5 Signs You’ve Gone Too Long Without Sex

I know when it’s been too long.

I can feel it. I think every aspect of our life together can feel it when my husband and I have gone too long without making love.

What about your marriage?

What does it do to you as an individual and to you both as a couple when you go too long without having sex?

I will speak from my own experience, but I imagine some of these ring true for you, too.

5 Signs I’ve Gone Too Long Without Sex

1. I lose patience quicker when I’ve gone too long without sex.

While every Hallmark movie would lead us to believe marriage is an endless slumber party of bliss, you and I both know that marriage requires a boatload of grace.

It’s mind boggling the coordination and cat-like reflexes needed to run a household. And if you managed to replicate a Mini-Me or two (or three or four or more), those creatures have an uncanny propensity to sabotage all your cat-like reflexes.

Oh for the love.

Add to the mix jobs and financial issues and needy relatives and volunteer commitments and lawns that need mowing and fridges that need filling.

When we commit our lives to one another in marriage, we are committing to swimming upstream for longer than we ever could have imagined. I’ve yet to meet any married person who would argue otherwise.

I don’t know about you, but I found out fairly quickly that if my husband and I were going to do marriage well, we needed to develop incredible muscle memory on what it means to extend grace.

So it shouldn’t be a shock at all that when my husband and I go too long without sexual connection, my grace and patience plummet.
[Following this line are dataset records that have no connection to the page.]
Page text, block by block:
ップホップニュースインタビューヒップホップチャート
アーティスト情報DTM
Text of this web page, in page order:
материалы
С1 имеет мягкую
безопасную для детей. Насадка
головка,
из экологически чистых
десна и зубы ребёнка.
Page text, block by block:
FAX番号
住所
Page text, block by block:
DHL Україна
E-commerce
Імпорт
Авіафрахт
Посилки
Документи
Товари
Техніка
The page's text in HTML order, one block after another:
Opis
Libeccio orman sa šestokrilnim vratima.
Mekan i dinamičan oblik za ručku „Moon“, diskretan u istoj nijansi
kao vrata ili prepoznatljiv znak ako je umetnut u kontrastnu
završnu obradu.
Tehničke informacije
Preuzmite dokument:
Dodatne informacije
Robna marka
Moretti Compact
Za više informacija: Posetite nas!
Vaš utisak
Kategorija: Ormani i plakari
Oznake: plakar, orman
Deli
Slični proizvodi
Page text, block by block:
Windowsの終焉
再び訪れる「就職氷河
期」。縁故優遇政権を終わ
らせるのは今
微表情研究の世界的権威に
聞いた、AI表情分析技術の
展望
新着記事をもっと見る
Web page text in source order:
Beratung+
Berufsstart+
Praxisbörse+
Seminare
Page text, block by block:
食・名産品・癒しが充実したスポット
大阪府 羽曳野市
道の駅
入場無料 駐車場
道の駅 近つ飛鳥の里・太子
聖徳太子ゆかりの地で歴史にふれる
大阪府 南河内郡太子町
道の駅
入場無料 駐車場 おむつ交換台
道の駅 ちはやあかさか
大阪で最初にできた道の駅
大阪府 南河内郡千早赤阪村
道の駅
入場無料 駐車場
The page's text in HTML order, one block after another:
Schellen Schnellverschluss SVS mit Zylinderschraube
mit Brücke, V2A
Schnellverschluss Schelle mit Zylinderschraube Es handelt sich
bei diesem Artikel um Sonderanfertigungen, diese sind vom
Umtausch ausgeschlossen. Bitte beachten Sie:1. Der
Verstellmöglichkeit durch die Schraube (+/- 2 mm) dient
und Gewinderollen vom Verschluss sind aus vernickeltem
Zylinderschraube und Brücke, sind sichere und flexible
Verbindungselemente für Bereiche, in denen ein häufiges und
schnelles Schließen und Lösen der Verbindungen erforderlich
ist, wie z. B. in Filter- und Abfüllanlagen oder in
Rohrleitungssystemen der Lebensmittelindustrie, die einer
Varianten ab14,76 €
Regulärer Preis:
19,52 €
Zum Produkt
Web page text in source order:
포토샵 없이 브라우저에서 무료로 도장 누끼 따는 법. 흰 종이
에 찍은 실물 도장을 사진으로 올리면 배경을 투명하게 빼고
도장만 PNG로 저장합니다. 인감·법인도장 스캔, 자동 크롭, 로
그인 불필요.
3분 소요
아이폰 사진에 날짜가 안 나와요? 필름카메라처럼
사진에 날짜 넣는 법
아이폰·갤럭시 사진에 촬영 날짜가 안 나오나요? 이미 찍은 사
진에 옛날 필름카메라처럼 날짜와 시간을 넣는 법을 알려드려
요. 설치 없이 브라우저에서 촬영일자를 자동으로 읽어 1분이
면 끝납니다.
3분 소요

The very grace I need to extend in legitimate “grace deserving” situations evaporates. Nada. Kaput. I’ve got nothing.

Sex isn’t just good for my body. It’s literally good for my home and the life we are managing together. Like I always say… I like my husband better after we make love. It’s easier to extend grace to the man I like, not just the man I love.
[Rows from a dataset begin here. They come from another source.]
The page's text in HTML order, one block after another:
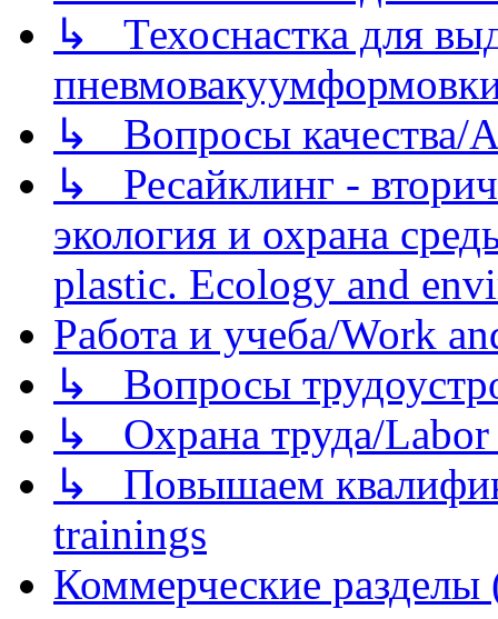
↳ Техоснастка для
↳ Вопросы качества/
↳ Ресайклинг -
экология и охрана
plastic. Ecology and
Работа и учеба/Work
↳ Вопросы
↳ Охрана труда/Labor
↳ Повышаем
trainings
Коммерческие
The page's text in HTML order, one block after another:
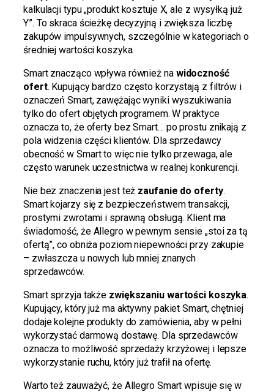
kalkulacji typu „produkt kosztuje X, ale z wysyłką już
Y”. To skraca ścieżkę decyzyjną i zwiększa liczbę
zakupów impulsywnych, szczególnie w kategoriach o
średniej wartości koszyka.
Smart znacząco wpływa również na widoczność
ofert. Kupujący bardzo często korzystają z filtrów i
oznaczeń Smart, zawężając wyniki wyszukiwania
tylko do ofert objętych programem. W praktyce
oznacza to, że oferty bez Smart… po prostu znikają z
pola widzenia części klientów. Dla sprzedawcy
obecność w Smart to więc nie tylko przewaga, ale
często warunek uczestnictwa w realnej konkurencji.
Nie bez znaczenia jest też zaufanie do oferty.
Smart kojarzy się z bezpieczeństwem transakcji,
prostymi zwrotami i sprawną obsługą. Klient ma
świadomość, że Allegro w pewnym sensie „stoi za tą
ofertą”, co obniża poziom niepewności przy zakupie
– zwłaszcza u nowych lub mniej znanych
sprzedawców.
Smart sprzyja także zwiększaniu wartości koszyka.
Kupujący, który już ma aktywny pakiet Smart, chętniej
dodaje kolejne produkty do zamówienia, aby w pełni
wykorzystać darmową dostawę. Dla sprzedawców
oznacza to możliwość sprzedaży krzyżowej i lepsze
wykorzystanie ruchu, który już trafił na ofertę.
Warto też zauważyć, że Allegro Smart wpisuje się w
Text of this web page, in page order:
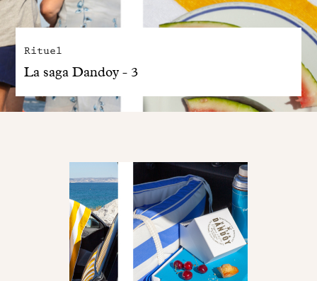
Rituel
La saga Dandoy - 3
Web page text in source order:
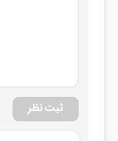
ثبت نظر
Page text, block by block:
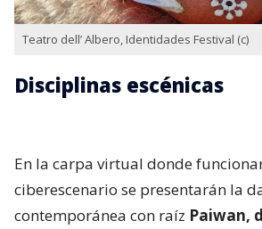
Teatro dell’ Albero, Identidades Festival (c)
Disciplinas escénicas
En la carpa virtual donde
ciberescenario se presentarán la
contemporánea con raíz Paiwan,
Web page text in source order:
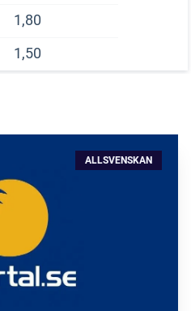
1,80
1,50
ALLSVENSKAN
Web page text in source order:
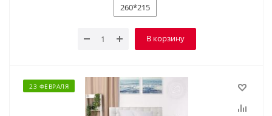
260*215
В корзину
23 ФЕВРАЛЯ

2. I feel stressed when I’ve gone too long without sex.

Speaking of my body, though, I find sex incredibly relaxing. I physically and emotionally feel better after we make love. I like being touched and held and pursued sexually, so the longer I go without that, the more stressed I become. There is a direct correlation I could recognize a mile away.

Research upon research has proven that when we enjoy sexual connection with our spouse, it benefits us physically and emotionally. Oxytocin rises. Cortisol goes down. We feel tingly. Orgasm isn’t just about bonding, it’s also about a release — a release no one word could adequately describe. We just know.

Sure, some stress in life is normal and actually motivating. But persistent sustained agonizing stress never did anyone any good. And yes, there are many ways to relieve stress (exercise, counseling, hobbies, journaling, meditation, talking with a friend.)

Married people have those stress-relieving opportunities too, but what sets marriage apart from all other relationships is that it is a covenant relationship that includes sex. Not as an option, but as an intricate part. Even couples who physically cannot have intercourse for medical or other reasons are still afforded sensual touch and, in some cases, the ability to still reach orgasm.

I think God knew that the very nature of marriage is a hotbed of messy stress, so He gave us a way to keep some of that stress at bay. Get naked with each other as often as possible. Keep the stress at bay. I know it works for me.

3. I am more tempted to masturbate in secret when I’ve gone too long without sex.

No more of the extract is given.